In addition to suspending future TIFA engagements with the military regime, USTR will consider the situation in Burma with respect to the internationally recognized worker rights eligibility criterion as Congress considers reauthorization of the Generalized System of Preferences (GSP) program, which authorizes duty-free or reduced tariffs on imports forma range of countries. Congress allowed GSP to expire last year.
Reports that the military has targeted Burma’s trade unions and workers for their role in the pro-democracy protests raises serious concerns about worker rights protections, Tai said. In the TIFA, Burma recognized the importance of respecting, promoting, and realizing fundamental labor rights as enumerated by the International Labor Organization, and of effectively enforcing its respective laws and regulations on worker rights.
In 2016, the Burmese government committed through an exchange of letters to further strengthen worker rights protections. USTR said this exchange and the steps the country had already taken to improve worker rights facilitated its reinstatement as a GSP beneficiary in November 2016.
The United States and former President Bill Clinton had previously suspended Burma’s GSP benefits in 1989 on worker rights grounds, following the violent suppression of pro-democracy demonstrations and strikes in 1988.
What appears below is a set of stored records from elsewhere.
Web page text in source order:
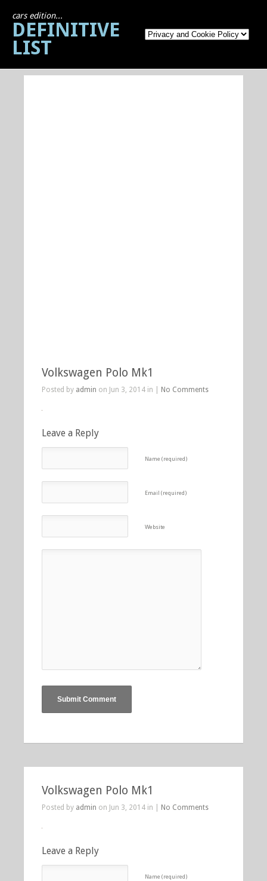
cars edition...
DEFINITIVE
LIST
Volkswagen Polo Mk1
Posted by admin on Jun 3, 2014 in | No Comments
Leave a Reply
Name (required)
Email (required)
Website
Volkswagen Polo Mk1
Posted by admin on Jun 3, 2014 in | No Comments
Leave a Reply
Name (required)
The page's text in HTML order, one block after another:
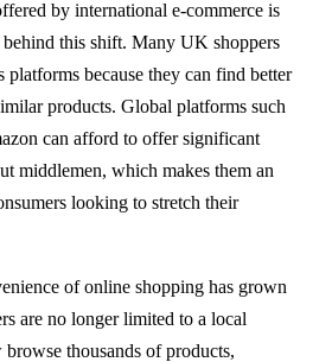
by international e-commerce is
this shift. Many UK shoppers
platforms because they can find better
products. Global platforms such
can afford to offer significant
middlemen, which makes them an
looking to stretch their
of online shopping has grown
are no longer limited to a local
thousands of products,
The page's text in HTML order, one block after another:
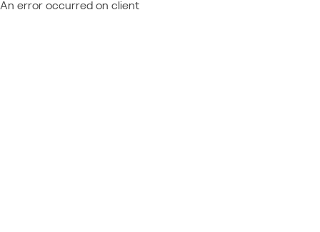
An error occurred on client
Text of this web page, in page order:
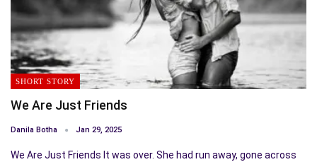
SHORT STORY
We Are Just Friends
Danila Botha Jan 29, 2025
We Are Just Friends It was over. She had run away, gone across
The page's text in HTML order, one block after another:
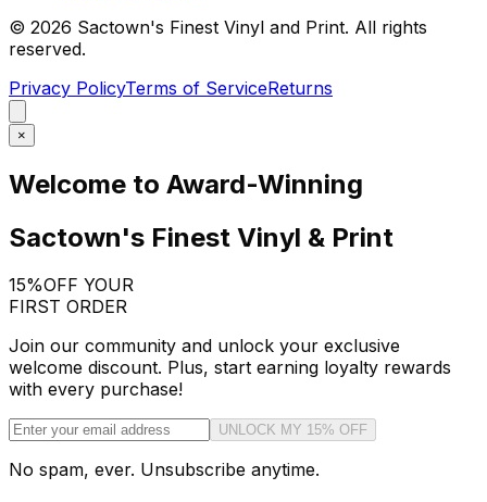
© 2026 Sactown's Finest Vinyl and Print. All rights
reserved.
Privacy PolicyTerms of ServiceReturns
×
Welcome to Award-Winning
Sactown's Finest Vinyl & Print
15%OFF YOUR
FIRST ORDER
Join our community and unlock your exclusive
welcome discount. Plus, start earning loyalty rewards
with every purchase!
UNLOCK MY 15% OFF
No spam, ever. Unsubscribe anytime.

Earlier this month, a coalition of fashion trade and labor, including the American Apparel & Footwear Association, the Ethical Trading Initiative, the Fair Labor Association and Social Accountability International, organizations urged the Burmese military in a joint statement to cease its violent and deadly crackdown on civilians and anti-coup protestors, release those who have been detained, restore Internet service and reject proposed legal restrictions on online activity as damaging to freedom of expression and assembly.
“This coup, and the military’s growing violence in support of it, threatens to reverse the progress and the thawing of relations between Myanmar and the international community ongoing since 2011,” the letter said.
The U.S. had banned imports from Burma in 2003 following a military coup but lifted restrictions in 2013 after democratic elections.